> TASK TO CARRY OUT: Find each line in the records below that contains the word "slit", and copy it out.

> DATA EXCERPTS:
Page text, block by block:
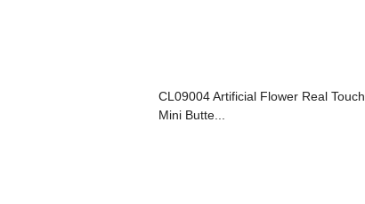
CL09004 Artificial Flower Real Touch
Mini Butte...
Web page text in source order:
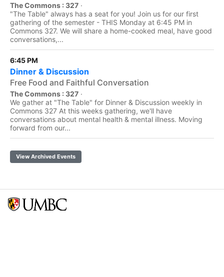
The Commons : 327 ·
"The Table" always has a seat for you! Join us for our first
gathering of the semester - THIS Monday at 6:45 PM in
Commons 327. We will share a home-cooked meal, have good
conversations,...
6:45 PM
Dinner & Discussion
Free Food and Faithful Conversation
The Commons : 327 ·
We gather at "The Table" for Dinner & Discussion weekly in
Commons 327 At this weeks gathering, we'll have
conversations about mental health & mental illness. Moving
forward from our...
View Archived Events
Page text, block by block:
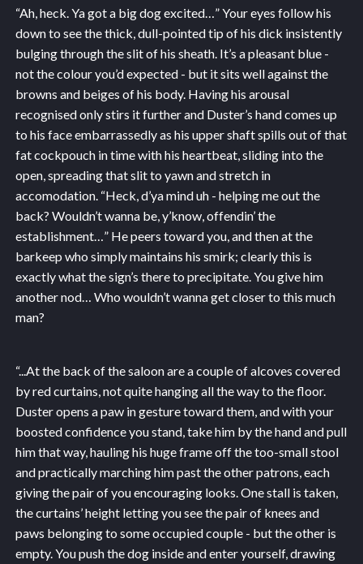
“Ah, heck. Ya got a big dog excited…” Your eyes follow his
down to see the thick, dull-pointed tip of his dick insistently
bulging through the slit of his sheath. It’s a pleasant blue -
not the colour you’d expected - but it sits well against the
browns and beiges of his body. Having his arousal
recognised only stirs it further and Duster’s hand comes up
to his face embarrassedly as his upper shaft spills out of that
fat cockpouch in time with his heartbeat, sliding into the
open, spreading that slit to yawn and stretch in
accomodation. “Heck, d’ya mind uh - helping me out the
back? Wouldn’t wanna be, y’know, offendin’ the
establishment…” He peers toward you, and then at the
barkeep who simply maintains his smirk; clearly this is
exactly what the sign’s there to precipitate. You give him
another nod… Who wouldn’t wanna get closer to this much
man?
“... At the back of the saloon are a couple of alcoves covered
by red curtains, not quite hanging all the way to the floor.
Duster opens a paw in gesture toward them, and with your
boosted confidence you stand, take him by the hand and pull
him that way, hauling his huge frame off the too-small stool
and practically marching him past the other patrons, each
giving the pair of you encouraging looks. One stall is taken,
the curtains’ height letting you see the pair of knees and
paws belonging to some occupied couple - but the other is
empty. You push the dog inside and enter yourself, drawing
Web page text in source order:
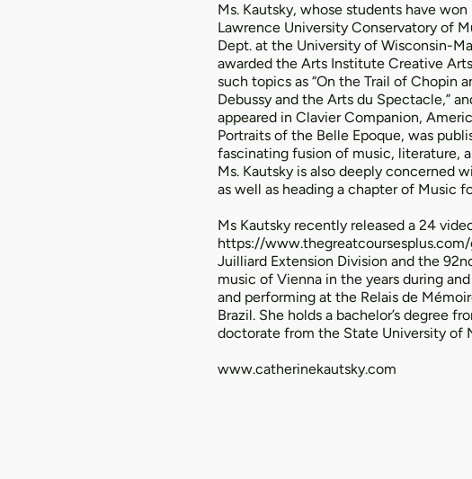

> TASK ANSWER:
bulging through the slit of his sheath. It’s a pleasant blue -
open, spreading that slit to yawn and stretch in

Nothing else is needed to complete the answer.